Scan the material below for the string "more", and copy every line where it shows up.

→ Data provided

--------------------

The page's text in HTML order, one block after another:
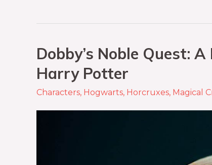
Dobby’s Noble Quest:
Harry Potter
Characters, Hogwarts, Horcruxes, Magical
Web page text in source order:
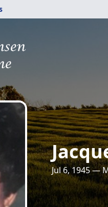
Jul 6, 1945 —
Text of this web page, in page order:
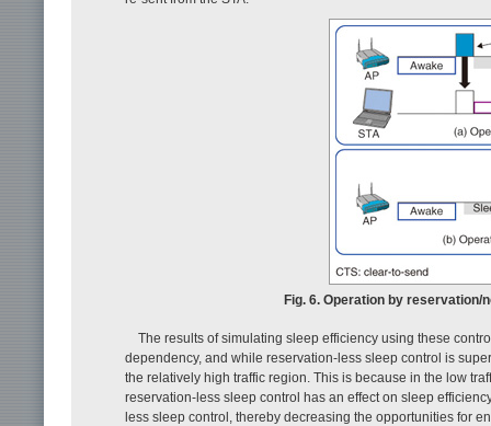
Fig. 6. Operation by
The results of simulating sleep efficiency using these
dependency, and while reservation-less sleep control is
the relatively high traffic region. This is because in the low
reservation-less sleep control has an effect on sleep
less sleep control, thereby decreasing the opportunities for
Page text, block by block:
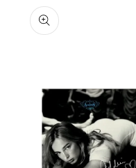
product
information
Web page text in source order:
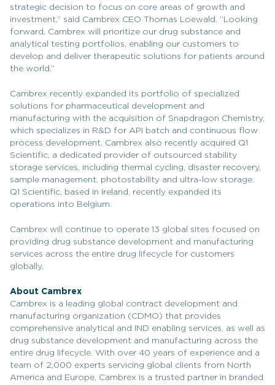
strategic decision to focus on core areas of growth and
investment,” said Cambrex CEO Thomas Loewald. “Looking
forward, Cambrex will prioritize our drug substance and
analytical testing portfolios, enabling our customers to
develop and deliver therapeutic solutions for patients around
the world.”
Cambrex recently expanded its portfolio of specialized
solutions for pharmaceutical development and
manufacturing with the acquisition of Snapdragon Chemistry,
which specializes in R&D for API batch and continuous flow
process development. Cambrex also recently acquired Q1
Scientific, a dedicated provider of outsourced stability
storage services, including thermal cycling, disaster recovery,
sample management, photostability and ultra-low storage.
Q1 Scientific, based in Ireland, recently expanded its
operations into Belgium.
Cambrex will continue to operate 13 global sites focused on
providing drug substance development and manufacturing
services across the entire drug lifecycle for customers
globally.
About Cambrex
Cambrex is a leading global contract development and
manufacturing organization (CDMO) that provides
comprehensive analytical and IND enabling services, as well as
drug substance development and manufacturing across the
entire drug lifecycle. With over 40 years of experience and a
team of 2,000 experts servicing global clients from North
America and Europe, Cambrex is a trusted partner in branded
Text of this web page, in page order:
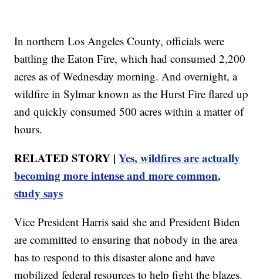
In northern Los Angeles County, officials were
battling the Eaton Fire, which had consumed 2,200
acres as of Wednesday morning. And overnight, a
wildfire in Sylmar known as the Hurst Fire flared up
and quickly consumed 500 acres within a matter of
hours.
RELATED STORY |Yes, wildfires are actually
becoming more intense and more common,
study says
Vice President Harris said she and President Biden
are committed to ensuring that nobody in the area
has to respond to this disaster alone and have
mobilized federal resources to help fight the blazes.
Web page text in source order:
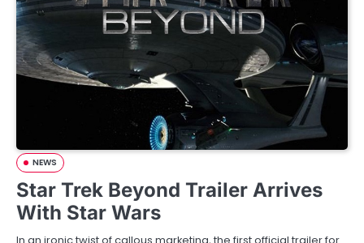
NEWS
Star Trek Beyond Trailer Arrives
With Star Wars
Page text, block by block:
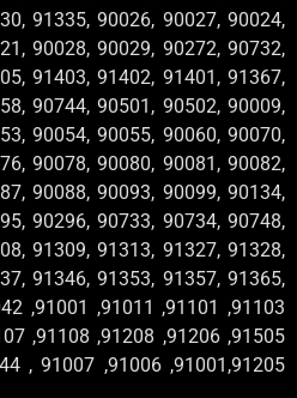
91335, 90026, 90027, 90024,
90028, 90029, 90272, 90732,
91403, 91402, 91401, 91367,
90744, 90501, 90502, 90009,
90054, 90055, 90060, 90070,
90078, 90080, 90081, 90082,
90088, 90093, 90099, 90134,
90296, 90733, 90734, 90748,
91309, 91313, 91327, 91328,
91346, 91353, 91357, 91365,
,91001 ,91011 ,91101 ,91103
,91108 ,91208 ,91206 ,91505
, 91007 ,91006 ,91001,91205
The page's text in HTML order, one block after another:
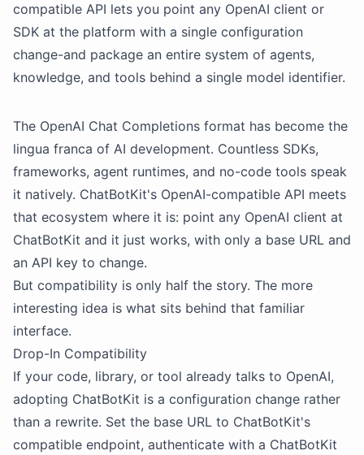
compatible API lets you point any OpenAI client or
SDK at the platform with a single configuration
change-and package an entire system of agents,
knowledge, and tools behind a single model identifier.
The OpenAI Chat Completions format has become the
lingua franca of AI development. Countless SDKs,
frameworks, agent runtimes, and no-code tools speak
it natively. ChatBotKit's OpenAI-compatible API meets
that ecosystem where it is: point any OpenAI client at
ChatBotKit and it just works, with only a base URL and
an API key to change.
But compatibility is only half the story. The more
interesting idea is what sits behind that familiar
interface.
Drop-In Compatibility
If your code, library, or tool already talks to OpenAI,
adopting ChatBotKit is a configuration change rather
than a rewrite. Set the base URL to ChatBotKit's
compatible endpoint, authenticate with a ChatBotKit
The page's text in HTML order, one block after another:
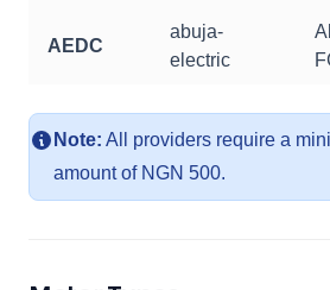
AEDC
abuja-
electric
Note: All providers require a
amount of NGN 500.
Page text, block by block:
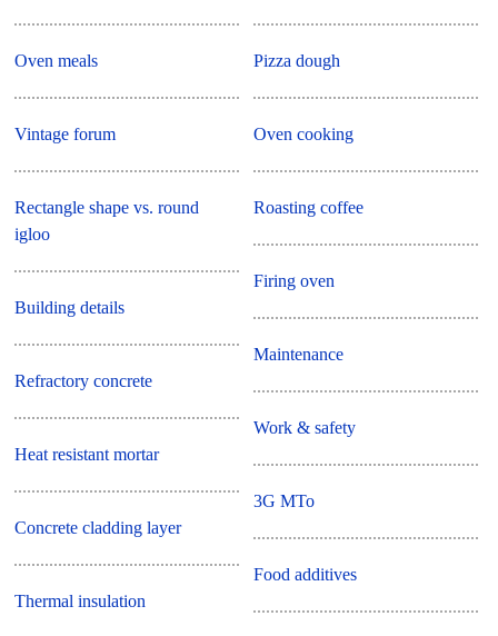
Oven meals
Vintage forum
Rectangle shape vs. round
igloo
Building details
Refractory concrete
Heat resistant mortar
Concrete cladding layer
Thermal insulation
Pizza dough
Oven cooking
Roasting coffee
Firing oven
Maintenance
Work & safety
3G MTo
Food additives
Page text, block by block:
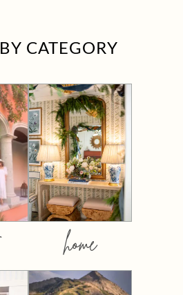
BY CATEGORY
home
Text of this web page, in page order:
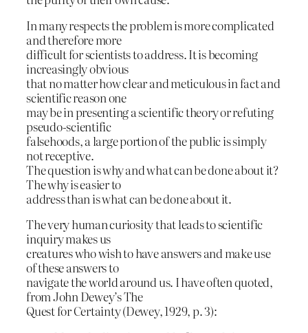
In many respects the problem is more complicated
and therefore more
difficult for scientists to address. It is becoming
increasingly obvious
that no matter how clear and meticulous in fact and
scientific reason one
may be in presenting a scientific theory or refuting
pseudo-scientific
falsehoods, a large portion of the public is simply
not receptive.
The question is why and what can be done about it?
The why is easier to
address than is what can be done about it.
The very human curiosity that leads to scientific
inquiry makes us
creatures who wish to have answers and make use
of these answers to
navigate the world around us. I have often quoted,
from John Dewey’s The
Quest for Certainty (Dewey, 1929, p. 3):
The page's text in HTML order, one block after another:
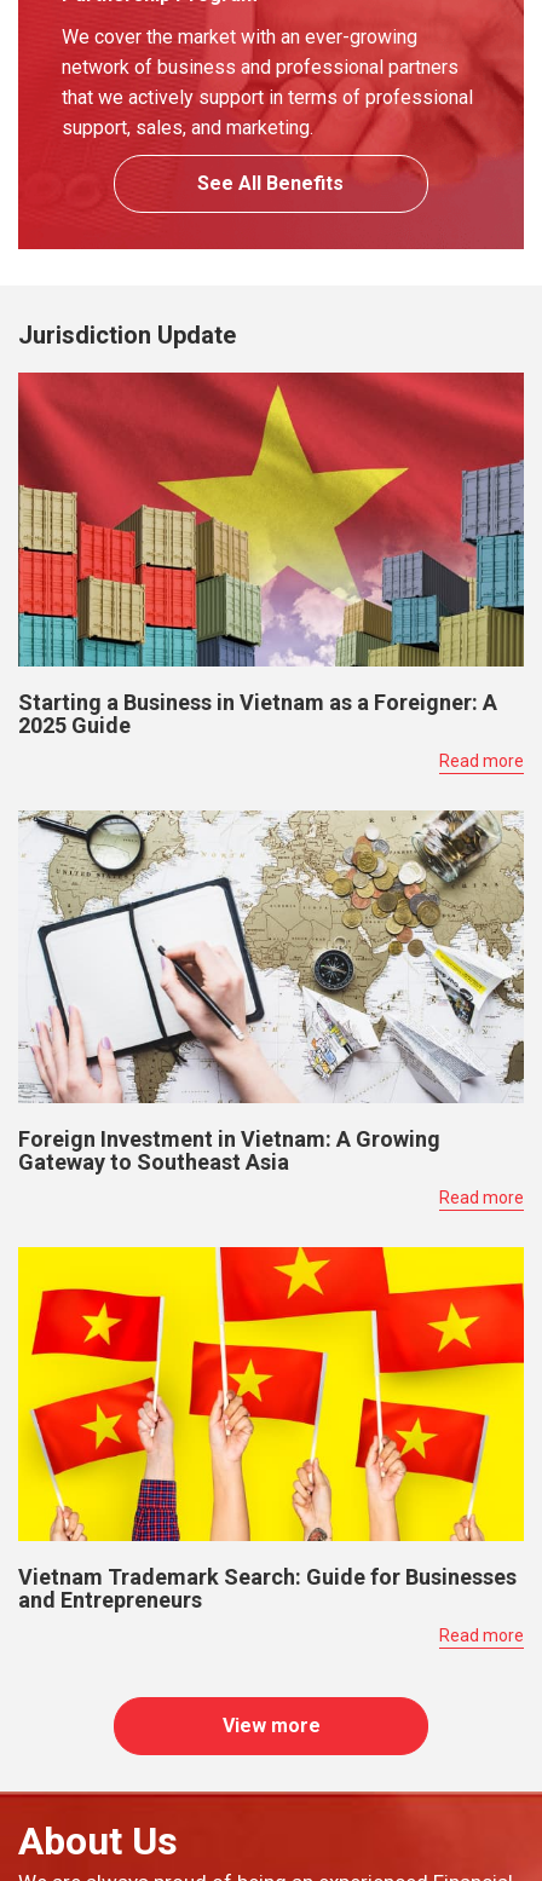
We cover the market with an ever-growing
network of business and professional partners
that we actively support in terms of professional
support, sales, and marketing.
See All Benefits
Jurisdiction Update
Starting a Business in Vietnam as a Foreigner: A
2025 Guide
Read more
Foreign Investment in Vietnam: A Growing
Gateway to Southeast Asia
Read more
Vietnam Trademark Search: Guide for Businesses
and Entrepreneurs
Read more
View more
About Us
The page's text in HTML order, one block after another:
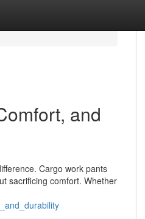
and
Cargo work pants
sacrificing comfort. Whether
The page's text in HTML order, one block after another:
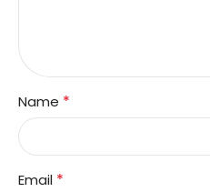
Name *
Email *
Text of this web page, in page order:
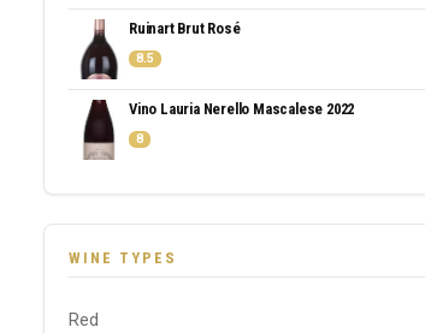
Ruinart Brut Rosé
8.5
Vino Lauria Nerello Mascalese 2022
8
WINE TYPES
Red
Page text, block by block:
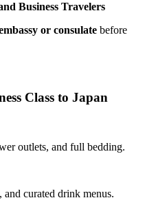
Business Travelers
or consulate before
Class to Japan
outlets, and full bedding.
curated drink menus.
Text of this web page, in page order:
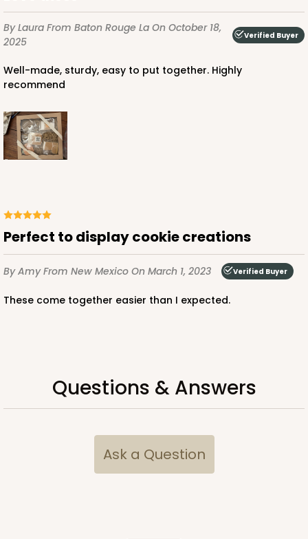
By Laura From Baton Rouge La On October 18,
2025
Verified Buyer
Well-made, sturdy, easy to put together. Highly
recommend
Perfect to display cookie creations
By AmyFrom New Mexico On March 1, 2023 Verified Buyer
These come together easier than I expected.
Questions & Answers
Ask a Question
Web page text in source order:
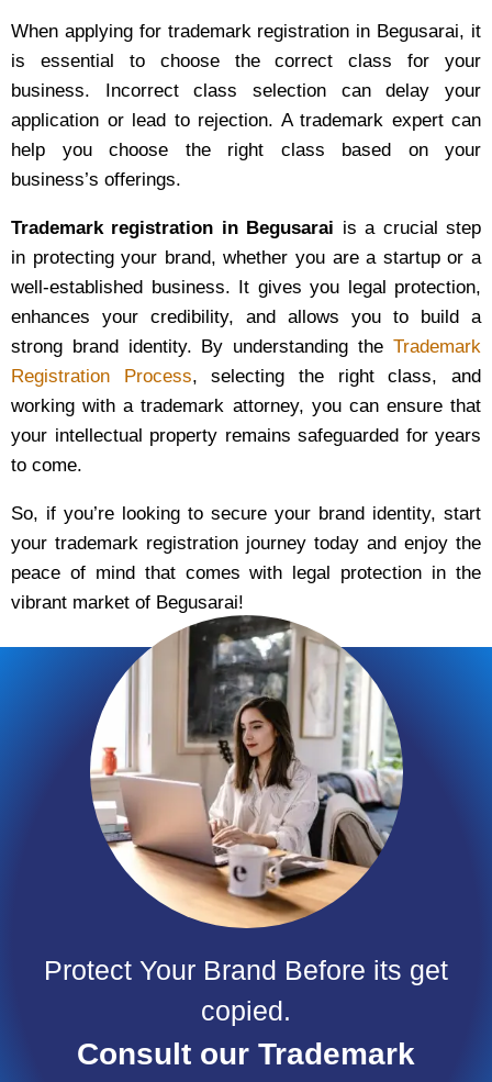
When applying for trademark registration in Begusarai, it
is essential to choose the correct class for your
business. Incorrect class selection can delay your
application or lead to rejection. A trademark expert can
help you choose the right class based on your
business’s offerings.
Trademark registration in Begusarai is a crucial step
in protecting your brand, whether you are a startup or a
well-established business. It gives you legal protection,
enhances your credibility, and allows you to build a
strong brand identity. By understanding the Trademark
Registration Process, selecting the right class, and
working with a trademark attorney, you can ensure that
your intellectual property remains safeguarded for years
to come.
So, if you’re looking to secure your brand identity, start
your trademark registration journey today and enjoy the
peace of mind that comes with legal protection in the
vibrant market of Begusarai!
Protect Your Brand Before its get
copied.
Consult our Trademark

--------------------

→ Solution to this problem
becoming more intense and more common,
But compatibility is only half the story. The more
In many respects the problem is more complicated
and therefore more
Read more
Read more
Read more
View more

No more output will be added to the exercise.